━━━━━ DATA FOR THE TASK
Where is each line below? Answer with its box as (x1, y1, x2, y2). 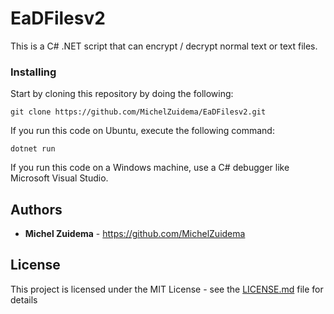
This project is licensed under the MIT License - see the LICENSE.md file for (10, 283, 324, 295)
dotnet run (10, 144, 56, 154)
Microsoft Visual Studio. (10, 172, 109, 184)
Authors (10, 201, 63, 218)
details (10, 293, 38, 306)
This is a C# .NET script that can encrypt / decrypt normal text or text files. (10, 40, 318, 52)
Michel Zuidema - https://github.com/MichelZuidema (24, 228, 246, 240)
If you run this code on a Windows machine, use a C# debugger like (10, 162, 290, 174)
━━━━━━━━━━
Copy out every entry above word for word; omit the images.

Where is each line below? Answer with its box as (x1, y1, x2, y2). 
This project is licensed under the MIT License - see the LICENSE.md file for (10, 283, 324, 295)
dotnet run (10, 144, 56, 154)
Microsoft Visual Studio. (10, 172, 109, 184)
Authors (10, 201, 63, 218)
details (10, 293, 38, 306)
This is a C# .NET script that can encrypt / decrypt normal text or text files. (10, 40, 318, 52)
Michel Zuidema - https://github.com/MichelZuidema (24, 228, 246, 240)
If you run this code on a Windows machine, use a C# debugger like (10, 162, 290, 174)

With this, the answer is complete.